Failing State Watch: Nuevo Laredo police chief gunned down

February 4, 2011

Tamaulipas Governor Egidio Torre came into office on New Year’s Day vowing to fight the corruption and criminal violence tearing his state apart. One of his first acts was to appoint retired general Manuel Farfán as police chief of Nuevo Laredo, just across the border from Laredo, Texas, and one of Mexico’s most violent cities.

Less than a month into his job, Chief Farfán was shot dead on the streets of his city:

Gunmen killed the recently appointed police chief of Nuevo Laredo late Wednesday in a brazen response to the new governor’s vow to restore order to the violent Mexican state bordering south Texas and the Rio Grande.

Manuel Farfán, 55, a retired army brigadier general, was shot down on a downtown street shortly before midnight. At least one of the general’s police bodyguards and his personal secretary also were killed.

Farfán was one of 11 retired army generals recently named to head municipal police departments across Tamaulipas state. He took office with the change of city and state governments on Jan. 1.

Upon taking office New Year’s Day, Tamaulipas Gov. Egidio Torre had vowed that his government would put an end to the state’s “cruel, unjust and difficult” wave of violence.

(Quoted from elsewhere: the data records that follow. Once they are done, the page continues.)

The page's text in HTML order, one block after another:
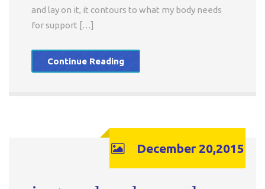
and lay on it, it contours to what my body needs
for support […]
Continue Reading
December 20,2015
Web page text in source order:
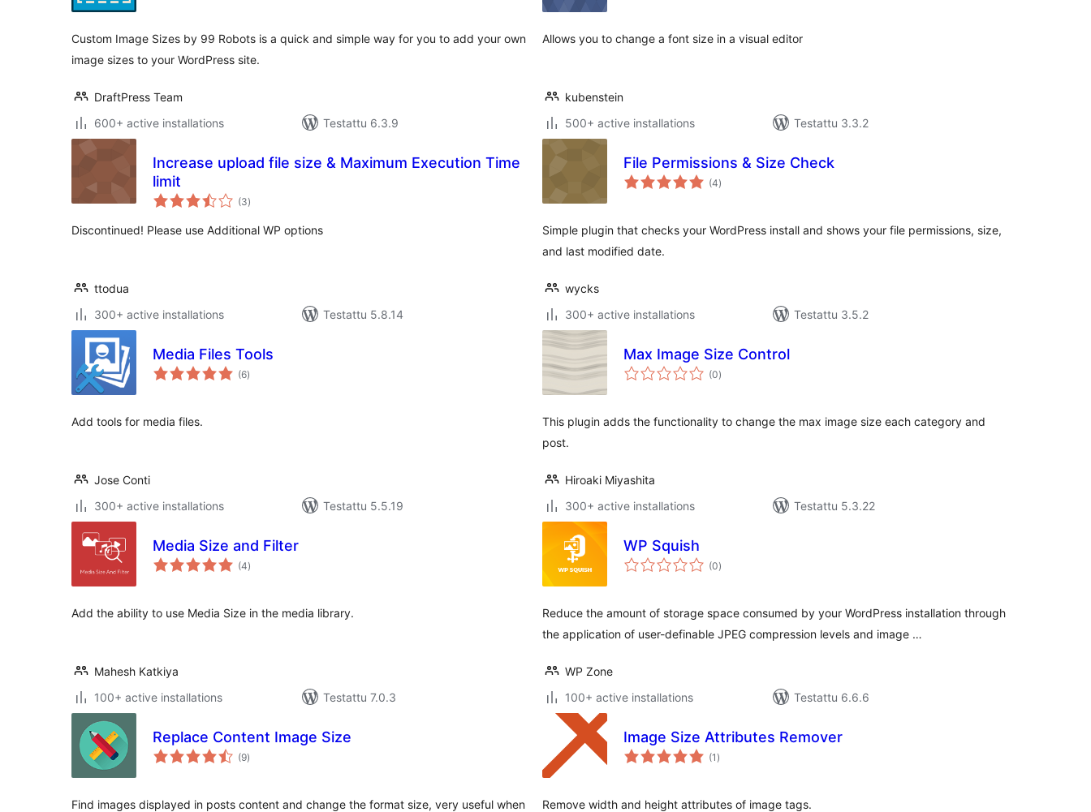
Custom Image Sizes by 99 Robots is a quick and simple way for you to add your own
image sizes to your WordPress site.
DraftPress Team
600+ active installations
Testattu 6.3.9
Allows you to change a font size in a visual editor
kubenstein
500+ active installations
Testattu 3.3.2
Increase upload file size & Maximum Execution Time
limit
(3arvosanat
yhteensä
)
Discontinued! Please use Additional WP options
ttodua
300+ active installations
Testattu 5.8.14
File Permissions & Size Check
(4arvosanat
yhteensä
)
Simple plugin that checks your WordPress install and shows your file permissions, size,
and last modified date.
wycks
300+ active installations
Testattu 3.5.2
Media Files Tools
(6arvosanat
yhteensä
)
Add tools for media files.
Jose Conti
300+ active installations
Testattu 5.5.19
Max Image Size Control
(0arvosanat
yhteensä
)
This plugin adds the functionality to change the max image size each category and
post.
Hiroaki Miyashita
300+ active installations
Testattu 5.3.22
Media Size and Filter
(4arvosanat
yhteensä
)
Add the ability to use Media Size in the media library.
Mahesh Katkiya
100+ active installations
Testattu 7.0.3
WP Squish
(0arvosanat
yhteensä
)
Reduce the amount of storage space consumed by your WordPress installation through
the application of user-definable JPEG compression levels and image …
WP Zone
100+ active installations
Testattu 6.6.6
Replace Content Image Size
(9arvosanat
yhteensä
)
Find images displayed in posts content and change the format size, very useful when
Image Size Attributes Remover
(1 arvosanat
yhteensä
)
Remove width and height attributes of image tags.
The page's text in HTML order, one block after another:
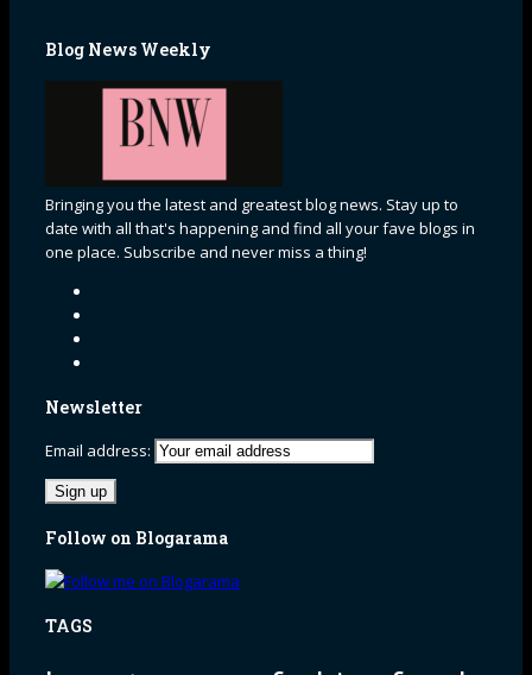
Blog News Weekly
Bringing you the latest and greatest blog news. Stay up to
date with all that's happening and find all your fave blogs in
one place. Subscribe and never miss a thing!
Newsletter
Email address:
Follow on Blogarama
TAGS
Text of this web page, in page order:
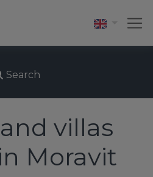
Search
villas
Moravit
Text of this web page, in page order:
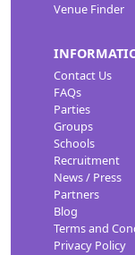
Venue Finder
Contact Us
FAQs
Parties
Groups
Schools
Recruitment
News / Press
Partners
Blog
Terms and
Privacy Policy
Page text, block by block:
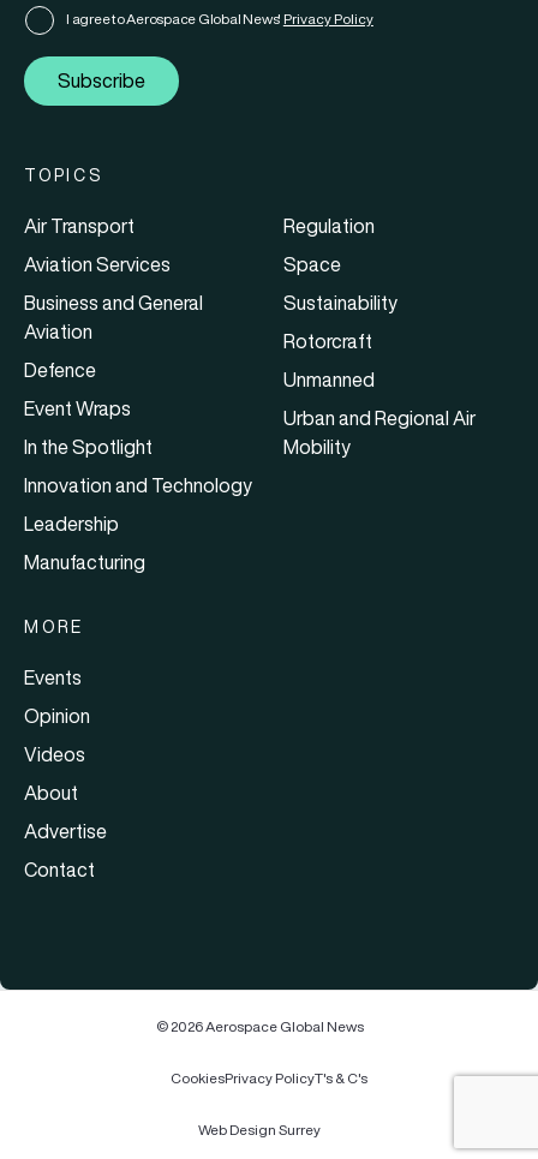
I agree to Aerospace Global News' Privacy Policy
Subscribe
TOPICS
Air Transport
Aviation Services
Business and General
Aviation
Defence
Event Wraps
In the Spotlight
Innovation and Technology
Leadership
Manufacturing
Regulation
Space
Sustainability
Rotorcraft
Unmanned
Urban and Regional Air
Mobility
MORE
Events
Opinion
Videos
About
Advertise
Contact
© 2026 Aerospace Global News
CookiesPrivacy PolicyT's & C's
Web Design Surrey
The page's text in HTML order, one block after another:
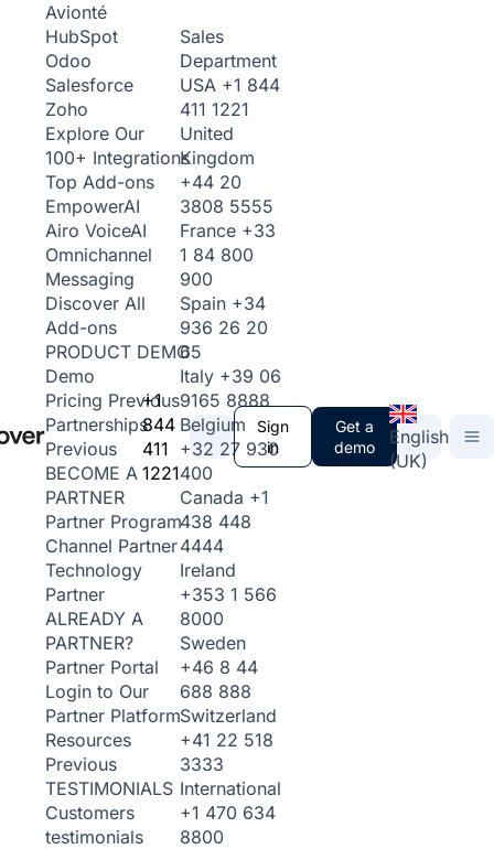
Avionté
HubSpot
Odoo
Salesforce
Zoho
Explore Our
100+ Integrations
Top Add-ons
EmpowerAI
Airo VoiceAI
Omnichannel
Messaging
Discover All
Add-ons
PRODUCT DEMO
Demo
Pricing Previous
Partnerships
Previous
BECOME A
PARTNER
Partner Program
Channel Partner
Technology
Partner
ALREADY A
PARTNER?
Partner Portal
Login to Our
Partner Platform
Resources
Previous
TESTIMONIALS
Customers
testimonials
+1
844
411
1221
Sales
Department
USA +1 844
411 1221
United
Kingdom
+44 20
3808 5555
France +33
1 84 800
900
Spain +34
936 26 20
65
Italy +39 06
9165 8888
Belgium
+32 27 930
400
Canada +1
438 448
4444
Ireland
+353 1 566
8000
Sweden
+46 8 44
688 888
Switzerland
+41 22 518
3333
International
+1 470 634
8800
Sign
in
Get a
demo
English
(UK)
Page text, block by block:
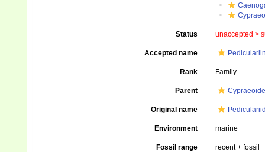
Status unaccepted >
Accepted name
Rank Family
Parent
Original name
Environment marine
Fossil range recent + fossil
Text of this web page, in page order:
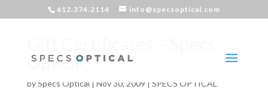
612.374.2114 info@specsoptical.com
Optical
bySpecs Optical | Nov 30, 2009 | SPECS OPTICAL
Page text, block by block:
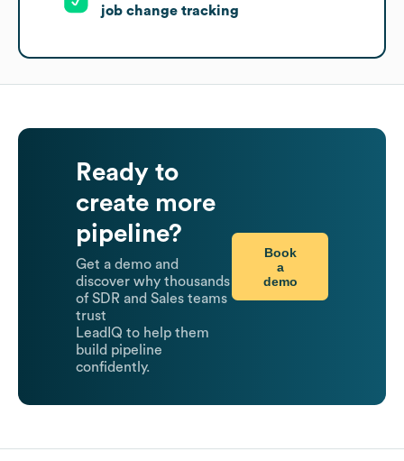
job change tracking
Ready to
create more
pipeline?
Get a demo and
discover why thousands
of SDR and Sales teams
trust
LeadIQ to help them
build pipeline
confidently.
Book
a
demo
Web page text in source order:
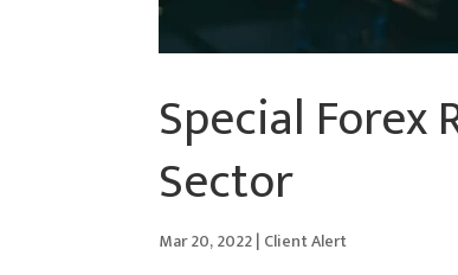
Special
Sector
Mar 20, 2022| Client Alert
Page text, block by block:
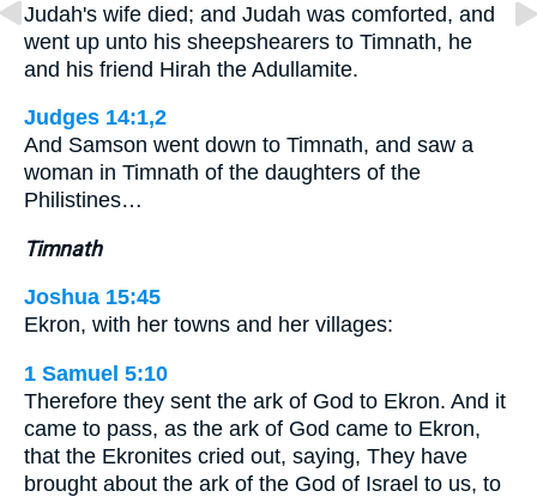
Judah's wife died; and Judah was comforted, and
went up unto his sheepshearers to Timnath, he
and his friend Hirah the Adullamite.
Judges 14:1,2
And Samson went down to Timnath, and saw a
woman in Timnath of the daughters of the
Philistines…
Timnath
Joshua 15:45
Ekron, with her towns and her villages:
1 Samuel 5:10
Therefore they sent the ark of God to Ekron. And it
came to pass, as the ark of God came to Ekron,
that the Ekronites cried out, saying, They have
brought about the ark of the God of Israel to us, to
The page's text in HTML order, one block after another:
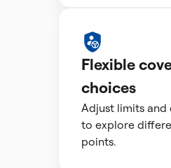
Flexible
choices
Adjust limits and
to explore
points.
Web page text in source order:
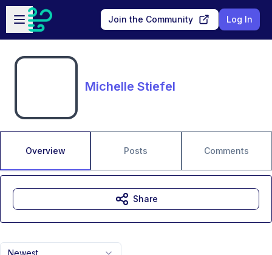
Skip to main content
Open sidebar
Join the Community Log In
Michelle Stiefel
Overview Posts Comments
Newest
Share
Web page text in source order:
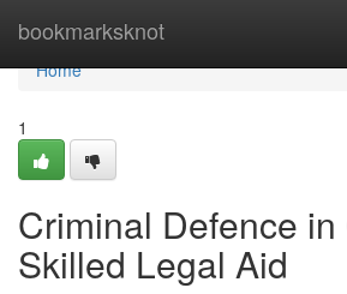
bookmarksknot
Home
Home
1
Criminal Defence
Skilled Legal Aid
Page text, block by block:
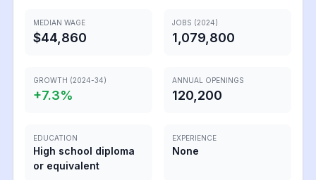
MEDIAN WAGE
$44,860
JOBS (2024)
1,079,800
GROWTH (2024-34)
+7.3%
ANNUAL OPENINGS
120,200
EDUCATION
High school diploma
or equivalent
EXPERIENCE
None
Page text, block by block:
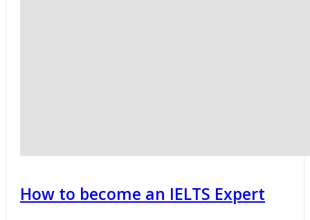
How to become an IELTS Expert
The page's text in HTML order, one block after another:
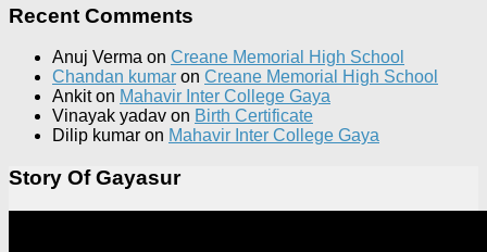
Recent Comments
Anuj Verma on Creane Memorial High School
Chandan kumar on Creane Memorial High School
Ankiton Mahavir Inter College Gaya
Vinayak yadav on Birth Certificate
Dilip kumar on Mahavir Inter College Gaya
Story Of Gayasur

“The people of Tamaulipas want to trust again,” said Torre, who was elected following last June’s assassination by gangsters of his brother, the gubernatorial candidate of the state’s long ruling party.

“We are going to diminish violence at its root causes and extinguish impunity,” he said.

Aside from expressing condolences to Farfán’s survivors and dispatching the commander of the state police – also a retired army general – neither Torre nor other senior Tamaulipas officials commented on the assassination Thursday.

The killing is comment enough: one theory is that Chief Farfán refused to be bought or or play along with the Zeta cartel, whose “territory” Nuevo Laredo is, and they decided to show what happens. Another is that he was killed by the Gulf Cartel, which is at “war” with its former vassals and may have considered the Chief a threat to their efforts to take Nuevo Laredo back.

The killing of Chief Farfán is just the latest sign of the breakdown of the rule of law in Mexico, but he, at least, made it almost a month; in 2005, Nuevo Laredo Chief Dominguez was killed just hours after being appointed.  As the article mentions, the entire police force of one small town near Monterrey quit after two of its officers were beheaded, and the police chief of Cancún was tortured and killed in 2009 by one of his own men, who was in the pay of the local cartel. Local and state police officers are either intimidated, corrupted, or assassinated. As I’ve said before, when the State can’t even protect its own, words such as “sovereignty” and “rule of law” are meaningless.

It’s small wonder that some colleges are canceling their study-abroad programs in Mexico.